His "Lectures on Homoeopathic Materia Medica" went through three editions. This is a big volume, quite unique of its kind, treating 183 remedies in 982 pages. This is a synthetic study of drugs where he has tried to build up the images of drug pictures. He taught how to study the Materia Medica, not memorizing each and every symptom of a drug, but trying to build up a notional diseased man picture with desires and aversions, mental reactions etc. The art of developing the drug image to a quasi-clinical type was Kent's great contribution. It has helped all to understand the drug and keep its picture in mind.
Finally, his most important work is his Repertory of Homoeopathic Materia Medica. He was inspired by Dr. E.J. Lee's Repertory and Boenninghausen's Repertory. Volumes have been written by grateful students and scholars on its fantastic uses and accuracy.

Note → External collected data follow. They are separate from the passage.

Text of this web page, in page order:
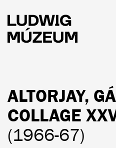
main
content
ALTORJAY,
COLLAGE
(1966-67)
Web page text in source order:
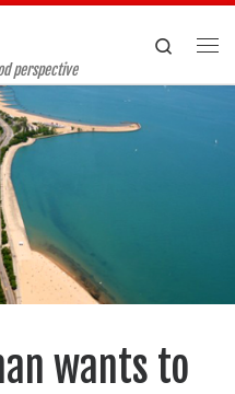
perspective
Search
wants to
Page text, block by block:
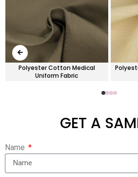
Polyester Cotton Medical
Uniform Fabric
GET A
Name
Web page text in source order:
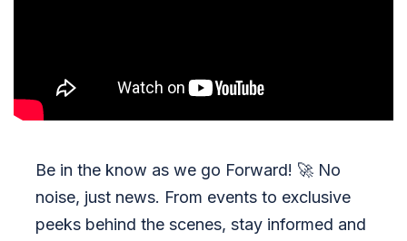
Be in the know as we go Forward! 🚀 No
noise, just news. From events to exclusive
peeks behind the scenes, stay informed and
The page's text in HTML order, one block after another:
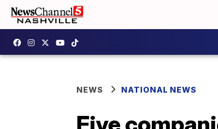
NEWS NATIONAL NEWS
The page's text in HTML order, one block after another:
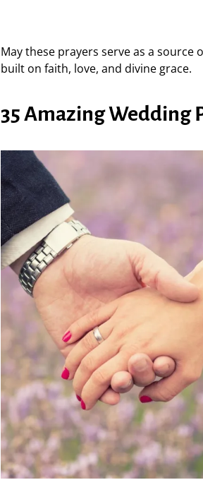
May these prayers serve as a
built on faith, love, and divine grace.
35 Amazing Wedding
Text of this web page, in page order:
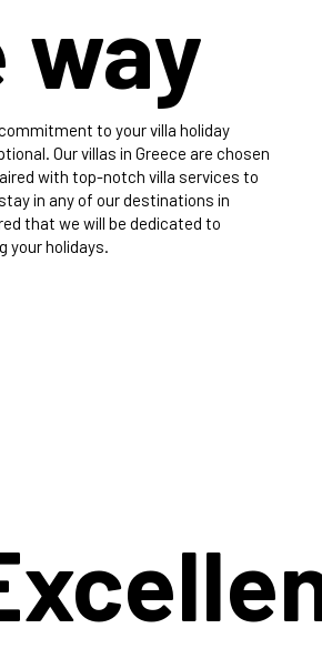
to your villa holiday
Our villas in Greece are chosen
with top-notch villa services to
in any of our destinations in
that we will be dedicated to
your holidays.
way
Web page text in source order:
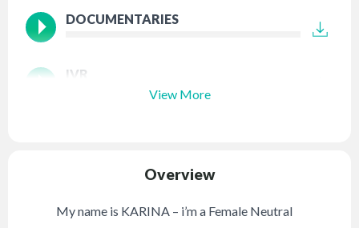
DOCUMENTARIES
IVR
View More
Overview
My name is KARINA – i’m a Female Neutral
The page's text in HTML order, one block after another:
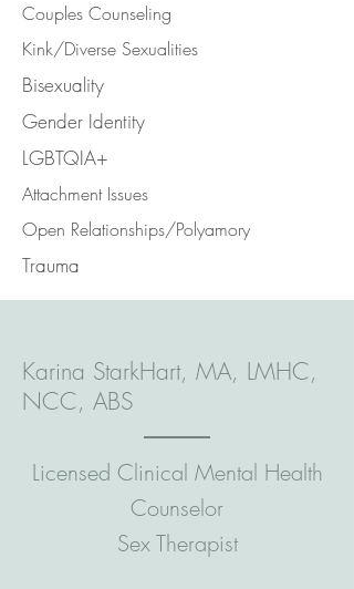
Couples Counseling
Kink/Diverse Sexualities
Bisexuality
Gender Identity
LGBTQIA+
Attachment Issues
Open Relationships/Polyamory
Trauma
Karina StarkHart, MA, LMHC,
NCC, ABS
Licensed Clinical Mental Health
Counselor
Sex Therapist
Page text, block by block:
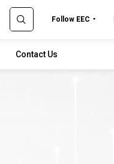
Follow EEC
Contact Us
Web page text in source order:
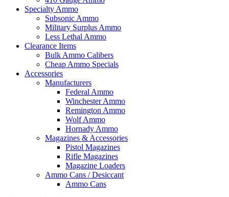
Specialty Ammo
Subsonic Ammo
Military Surplus Ammo
Less Lethal Ammo
Clearance Items
Bulk Ammo Calibers
Cheap Ammo Specials
Accessories
Manufacturers
Federal Ammo
Winchester Ammo
Remington Ammo
Wolf Ammo
Hornady Ammo
Magazines & Accessories
Pistol Magazines
Rifle Magazines
Magazine Loaders
Ammo Cans / Desiccant
Ammo Cans
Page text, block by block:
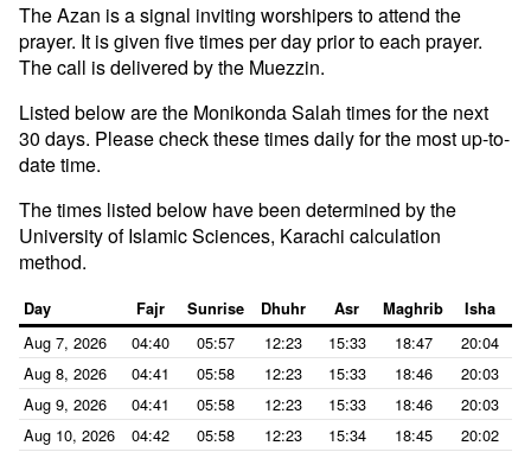
The Azan is a signal inviting worshipers to attend the
prayer. It is given five times per day prior to each prayer.
The call is delivered by the Muezzin.
Listed below are the Monikonda Salah times for the next
30 days. Please check these times daily for the most up-to-
date time.
The times listed below have been determined by the
University of Islamic Sciences, Karachi calculation
method.
Day Fajr Sunrise Dhuhr Asr Maghrib Isha
Aug 7, 2026 04:40 05:57 12:23 15:33 18:47
20:04
Aug 8, 2026
04:41 05:58 12:23 15:33 18:46
20:03
Aug 9, 2026
04:41 05:58 12:23 15:33 18:46
20:03
Aug 10, 2026
04:42 05:58 12:23 15:34 18:45
20:02

In the last days of his life Kent was very frail. Even when his health was failing and death was drawing near, he struggled to continue the Repertory work, writing a little and then lie down to take rest for a while. His magnificent courage kept him at work all the time. It was wonderful to think that a man should do so much in order to leave a work by which humanity should benefit.
Apart from the above three main books he had written a small booklet, "What the Doctor Needs to Know in Order to Make a Successful Prescription" and edited many journals on Homoeopathy.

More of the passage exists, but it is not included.